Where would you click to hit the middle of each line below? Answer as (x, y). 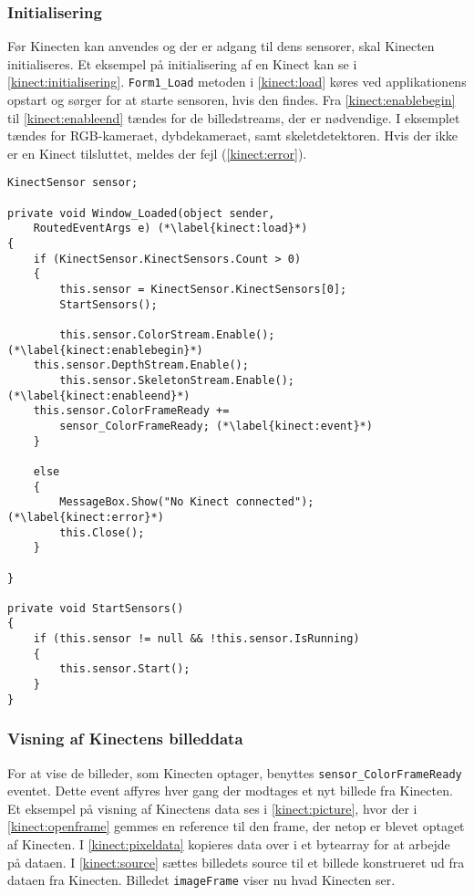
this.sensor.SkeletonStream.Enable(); (177, 380)
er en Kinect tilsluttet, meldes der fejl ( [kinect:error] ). (157, 153)
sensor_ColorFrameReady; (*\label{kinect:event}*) (216, 426)
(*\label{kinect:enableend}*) (99, 395)
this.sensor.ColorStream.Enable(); (167, 335)
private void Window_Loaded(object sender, (141, 213)
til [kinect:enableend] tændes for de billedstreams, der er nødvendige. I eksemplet (234, 117)
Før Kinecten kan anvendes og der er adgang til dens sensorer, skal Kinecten (221, 46)
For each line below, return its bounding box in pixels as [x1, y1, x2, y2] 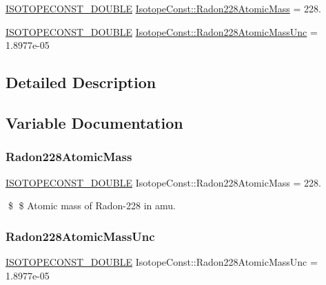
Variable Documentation [6, 112, 183, 133]
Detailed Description [6, 72, 156, 93]
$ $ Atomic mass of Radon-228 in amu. [8, 198, 176, 213]

▶ _Problem to work on_
Please give the records again word for word, omitting all images.

▶ _Your response_
Where would you click to hit the middle of each line below? Answer as (x, y). 
this.sensor.SkeletonStream.Enable(); (177, 380)
er en Kinect tilsluttet, meldes der fejl ( [kinect:error] ). (157, 153)
sensor_ColorFrameReady; (*\label{kinect:event}*) (216, 426)
(*\label{kinect:enableend}*) (99, 395)
this.sensor.ColorStream.Enable(); (167, 335)
private void Window_Loaded(object sender, (141, 213)
til [kinect:enableend] tændes for de billedstreams, der er nødvendige. I eksemplet (234, 117)
Før Kinecten kan anvendes og der er adgang til dens sensorer, skal Kinecten (221, 46)
For each line below, return its bounding box in pixels as [x1, y1, x2, y2] 
Variable Documentation [6, 112, 183, 133]
Detailed Description [6, 72, 156, 93]
$ $ Atomic mass of Radon-228 in amu. [8, 198, 176, 213]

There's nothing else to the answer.